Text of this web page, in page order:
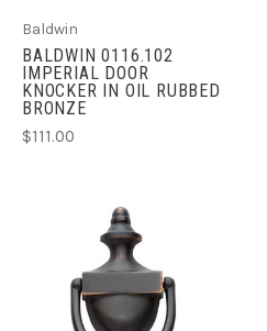
Baldwin
BALDWIN 0116.102
IMPERIAL DOOR
KNOCKER IN OIL RUBBED
BRONZE
$111.00
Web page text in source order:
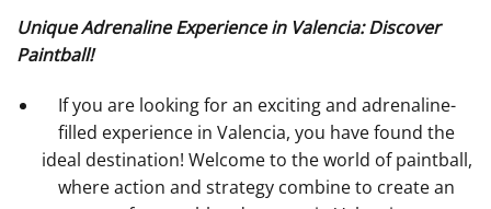
Unique Adrenaline Experience in Valencia: Discover
Paintball!
If you are looking for an exciting and adrenaline-
filled experience in Valencia, you have found the
ideal destination! Welcome to the world of paintball,
where action and strategy combine to create an
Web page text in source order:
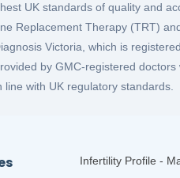
UK standards of quality and
Replacement Therapy (TRT)
Victoria, which is
by GMC-registered
with UK regulatory standards.
Infertility Profile -
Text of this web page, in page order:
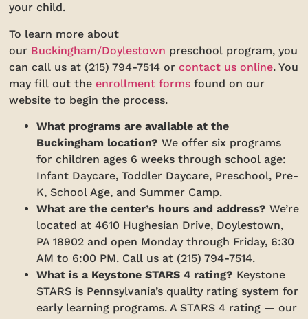
your child.
To learn more about
our Buckingham/Doylestown preschool program, you
can call us at (215) 794-7514 or contact us online. You
may fill out the enrollment forms found on our
website to begin the process.
What programs are available at the
Buckingham location? We offer six programs
for children ages 6 weeks through school age:
Infant Daycare, Toddler Daycare, Preschool, Pre-
K, School Age, and Summer Camp.
What are the center’s hours and address? We’re
located at 4610 Hughesian Drive, Doylestown,
PA 18902 and open Monday through Friday, 6:30
AM to 6:00 PM. Call us at (215) 794-7514.
What is a Keystone STARS 4 rating? Keystone
STARS is Pennsylvania’s quality rating system for
early learning programs. A STARS 4 rating — our
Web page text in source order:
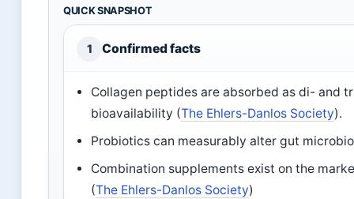
QUICK SNAPSHOT
1 Confirmed facts
Collagen peptides are absorbed as di- and
bioavailability (The Ehlers-Danlos Society).
Probiotics can measurably alter gut
Combination supplements exist on the
(The Ehlers-Danlos Society)
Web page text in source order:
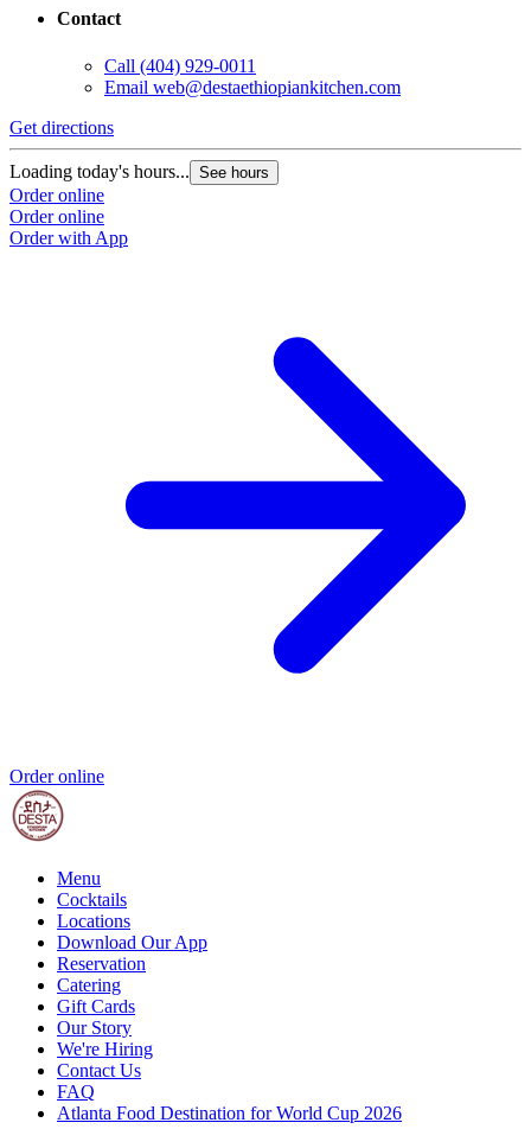
Contact
Call (404) 929-0011
Email web@destaethiopiankitchen.com
Get directions
Loading today's hours... See hours
Order online
Order online
Order with App
Order online
Menu
Cocktails
Locations
Download Our App
Reservation
Catering
Gift Cards
Our Story
We're Hiring
Contact Us
FAQ
Atlanta Food Destination for World Cup 2026

■ ■ ■ ■

## WHAT THE TASK REQUIRES
Print exactly, and only, the lines of the material above that run from the one containing "We're Hiring" through its last line.

## ANSWER SPACE
We're Hiring
Contact Us
FAQ
Atlanta Food Destination for World Cup 2026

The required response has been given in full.